Apache gobblin from kafka to hdfs ingestion sample.
Before you get started please read https://gobblin.readthedocs.io/en/latest/Getting-Started/ . I listed some important steps to build and run gobblin binaries.
1. Unpackage the gobblin tgz file.
tar -xvf apache-gobblin-incubating-sources-0.13.0.tgz
2. If not exists copy gradle-wrapper.jar(my repo contains this jar) into gradle/wrapper directory than build
./gradlew :gobblin-distribution:buildDistributionTar
3. Get a file named apache-gobblin-incubating-bin-0.13.0.tar.gz from build/gobblin-distribution/distributions/ directory and unpack it.

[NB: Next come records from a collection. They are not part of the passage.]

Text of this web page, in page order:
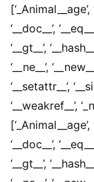
[‘_Animal__age’,
‘__doc__’,
‘__gt__’,
‘__ne__’,
‘__setattr__’,
‘__weakref__’,
[‘_Animal__age’,
‘__doc__’,
‘__gt__’,
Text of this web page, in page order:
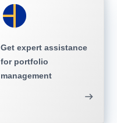
Get expert assistance
for portfolio
management
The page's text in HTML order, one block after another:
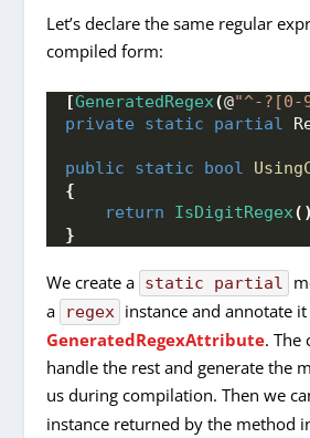
Let’s declare the same regular
compiled form:
[GeneratedRegex(@"^-?[0-
private
static partial
public static bool
{
return
IsDigitRegex()
}
We create a static partial
a
regex instance and annotate
GeneratedRegexAttribute. The
handle the rest and generate the
us during compilation. Then we
instance returned by the method
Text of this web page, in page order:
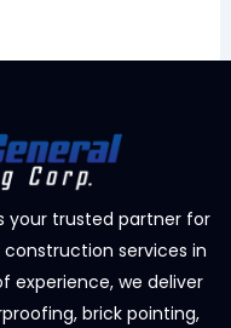
your trusted partner for
services in
experience, we deliver
brick pointing,
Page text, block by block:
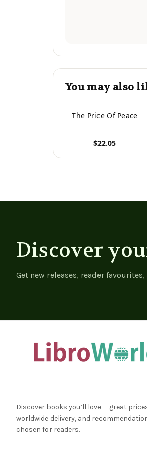
You may also
The Price Of Peace
$22.05
Discover
Get new releases, reader
Discover books you’ll love — great
worldwide delivery, and
chosen for readers.
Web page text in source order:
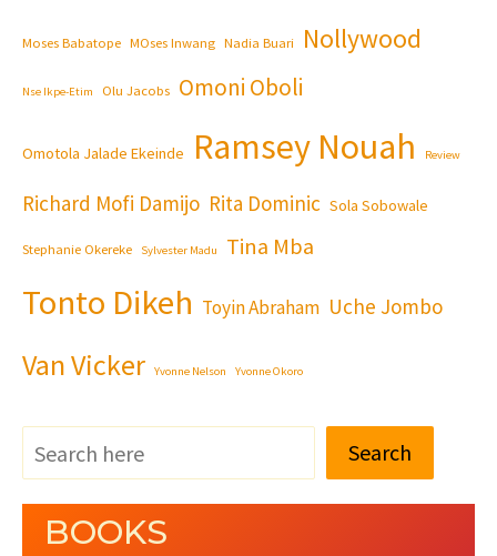
Moses Babatope MOses Inwang Nadia Buari Nollywood
Nse Ikpe-Etim Olu Jacobs Omoni Oboli
Omotola Jalade Ekeinde Ramsey Nouah Review
Richard Mofi Damijo Rita Dominic Sola Sobowale
Stephanie Okereke Sylvester Madu Tina Mba
Tonto Dikeh Toyin Abraham Uche Jombo
Van Vicker Yvonne Nelson Yvonne Okoro
Search
BOOKS
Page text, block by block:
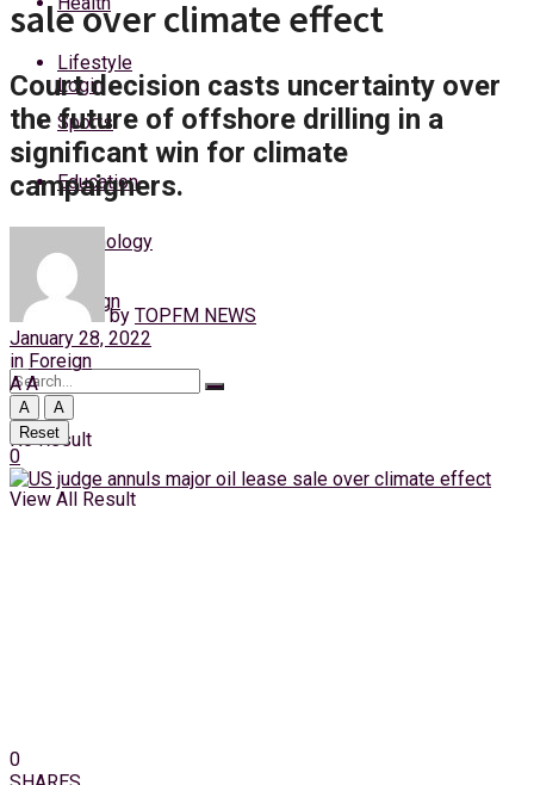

cp apache-gobblin-incubating-bin-0.13.0.tar.gz /home/you/gobblin/
cd /home/you/gobblin/
tar -xvf apache-gobblin-incubating-bin-0.13.0.tar.gz
4. cd to the unpacked Gobblin distribution bin directory and enter gobblin-env.sh file, add this line:
HADOOP_BIN_DIR=${HADOOP_HOME}/bin
5. Run gobblin-standalone.sh file with parameters like this.
First start the service
/home/engin/gobblin/gobblin-dist/bin/gobblin-standalone.sh start --conf /home/engin/gobblin/deneme --workdir /home/engin/gobblin/deneme/wd
After job execution stop it
/home/engin/gobblin/gobblin-dist/bin/gobblin-standalone.sh stop --conf /home/engin/gobblin/deneme --workdir /home/engin/gobblin/deneme/wd
Notes
I recommend to check nohup.out file in working directory to get failure details after execution step. And another file conf/gobblin->standalone.properties contains file:// file path definitions.